# Efficient representations of natural numbers via arithmetical expressions

A given natural number $n \in \mathbb{N}$ has many representations as expressions mixing other natural numbers and the operators and punctuation symbols $\{+,-,\times,/,\exp,(,)\}$, where '$\exp$' means exponentiation. For example, four representations of $128$ are $\{130-2,128, 2 \times 64, 2^7\}$. Define the cost of a representation as the total number of digits that occur in the representation, with all operators and parentheses assigned zero cost. In other words, imagine erasing all the symbols and just counting up the digits. So the costs of the four representations of $128$ above are $\{4,3,3,2\}$.

I am interested in minimal-cost representations of numbers, and especially those numbers that have representations of smaller cost than their explicit representation as just a number with no operators. In some sense, I am asking for which numbers are compressible via the operators. (Thinking about compression is the origin of this question.) Unfortunately, I think the notion is base-dependent, but perhaps not fundamentally so.

Here are two specific questions:

(1) Which natural numbers have a representation more efficient than the unadorned number? At least, what is the start of such a list? In particular, which is the smallest number efficiently representable? (In base $10$; but other bases are equally interesting.)
Answered by Gerry Myerson. The list starts $5^3{=}125,\; 2^7{=}128,\; 6^3{=}216,\; 3^5{=}243,\; 4^4{=}256, \ldots$.

(2) What fraction of numbers $n \le N$ have a more efficient representation than themselves, as $N \to \infty$? Perhaps this question has a base-independent answer?

Analogous questions may have been explored previously, perhaps with a different set of operators. If so, I'd appreciate a pointer—Thanks!

• See related concept of Kolmogorov complexity: en.wikipedia.org/wiki/Kolmogorov_complexity Dec 2 '13 at 1:50
• Kolmogorov complexity would be relevant if you allowed an operator like "Output of the C program whose ASCII code is". For the limited list of operators in the question, the issue seems to be more number-theoretic than computability-theoretic. Dec 2 '13 at 1:57
• @JoelDavidHamkins, it does not make difference (up to a constant factor), because in a binary tree the number of external nodes (leaves) is always equal to one plus the number of internal nodes.
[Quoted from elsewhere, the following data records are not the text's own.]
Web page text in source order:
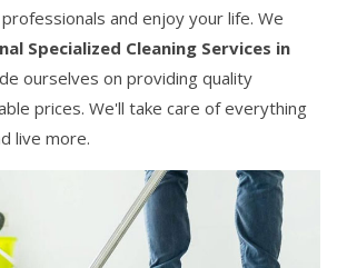
and enjoy your life. We
Specialized Cleaning Services in
ourselves on providing quality
prices. We'll take care of everything
live more.
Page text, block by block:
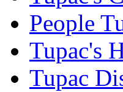
People
Tupac's
Tupac
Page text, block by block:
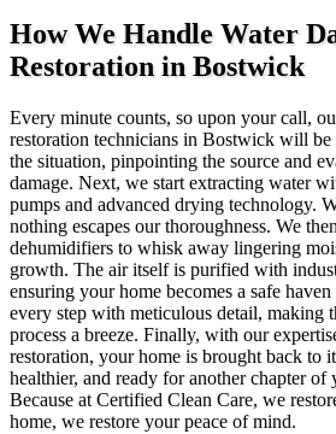
How We Handle Water
Restoration in Bostwick
Every minute counts, so upon your call,
restoration technicians in Bostwick will be
the situation, pinpointing the source and
damage. Next, we start extracting water
pumps and advanced drying technology.
nothing escapes our thoroughness. We
dehumidifiers to whisk away lingering
growth. The air itself is purified with
ensuring your home becomes a safe
every step with meticulous detail, making
process a breeze. Finally, with our
restoration, your home is brought back to
healthier, and ready for another chapter of
Because at Certified Clean Care, we
home, we restore your peace of mind.
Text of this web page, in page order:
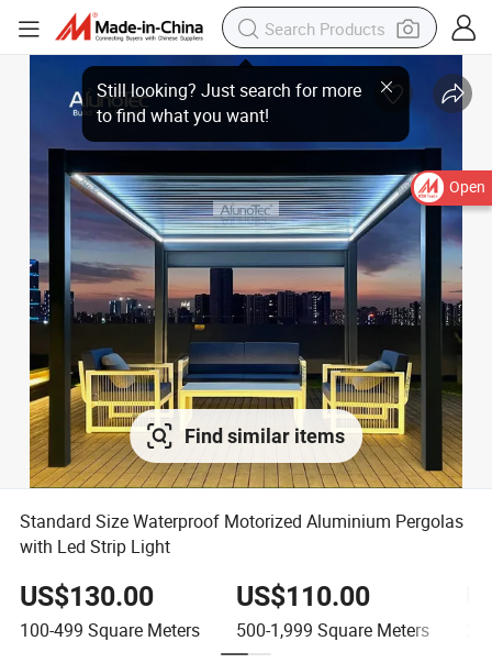
Open
Find similar items
Standard Size Waterproof Motorized Aluminium Pergolas
with Led Strip Light
US$130.00
100-499 Square Meters
US$110.00
500-1,999 Square Meters
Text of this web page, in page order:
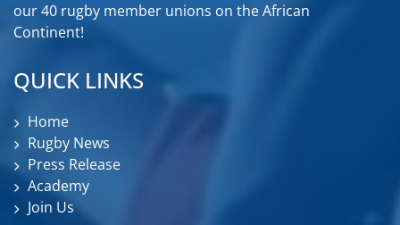
our 40 rugby member unions on the African
Continent!
QUICK LINKS
Home
Rugby News
Press Release
Academy
Join Us
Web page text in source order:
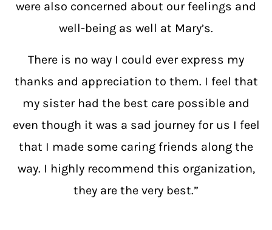
were also concerned about our feelings and
well-being as well at Mary’s.
There is no way I could ever express my
thanks and appreciation to them. I feel that
my sister had the best care possible and
even though it was a sad journey for us I feel
that I made some caring friends along the
way. I highly recommend this organization,
they are the very best.”
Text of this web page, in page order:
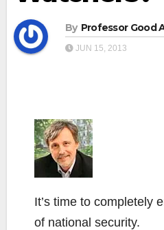
By Professor Good
JUN 15, 2013
It’s time to completely
of national security.
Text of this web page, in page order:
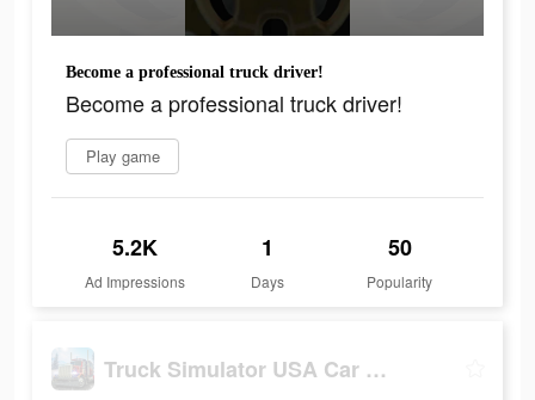
Become a professional truck driver!
Become a professional truck driver!
Play game
5.2K
Ad Impressions
1
Days
50
Popularity
Truck Simulator USA Car Games

Dec 2 '13 at 12:45
• @JosephO'Rourke, a more accurate reference than "Kolmogorov complexity" is "minimum description length". Computationally, MDL is almost always either "impossible" or "very difficult". However, in most cases it can be well approximated by Bayesian complexity. Dec 2 '13 at 12:59
• If you like "base 1", you might consider the one complexity of an integer. The version I like involves plus, times, parentheses, and as few copies of the number 1 as can be managed. The one complexity of x is x for x < 6, and goes up as log base 3 x. An unanswered question is if 4lg3 x is an upper bound for x>1, although it is known 3lg2 x is. (I'm using base 2 and base 3 logs here.) It turns out to be easy to approximate but hard to determine exactly and quickly for many x. Gerhard "Has Some Ear Worms, Too" Paseman, 2013.12.02 Dec 3 '13 at 3:33

I think what's wanted are the numbers tabulated at http://oeis.org/A104233, in which case the start of the list is 125, 128, 216, 243, 256, 343, 512, 625, 729, 1000, 1015, 1016, 1017, 1018, 1019, 1020, 1021, 1022, 1023, 1024, 1025, 1026, 1027, 1028, 1029, 1030, 1031, 1032, 1033. These are perfect powers, or $4^5\pm d$ with $d$ a single digit.
• Nice find! So $\{ /,(,) \}$ never occur in the optimal representation? Dec 2 '13 at 10:43
• @JosephO'Rourke, I guess that it is easy to prove that $99^{99}/9$ is the optimal representation. Dec 2 '13 at 15:56
• Also $1029=3\cdot 7^3.$ It may be that $5\cdot 6^3=1080$ is the smallest one not a perfect power nor $a^b \pm c$ Dec 2 '13 at 22:14
• Perhaps $(7^9+9^9)/2$ is an optimal representation using parentheses, but I haven't made any serious effort to check this. Dec 2 '13 at 23:57
In the limit of large $N$, I'd have thought a simple lower bound for the average "compression ratio" by minimal-length representations in base $b$ is something like $\frac{log(b)}{log(b + n)}$, where $n$ is the number of extra symbols permitted. This is because one can simply identify the symbols with extra digits in base $b + n$, and map the base $b$ numbers to the base $b + n$ numbers, obtaining a conservative estimate by neglecting symbol constraints such as the need for balanced brackets and no trailing $+$ signs etc.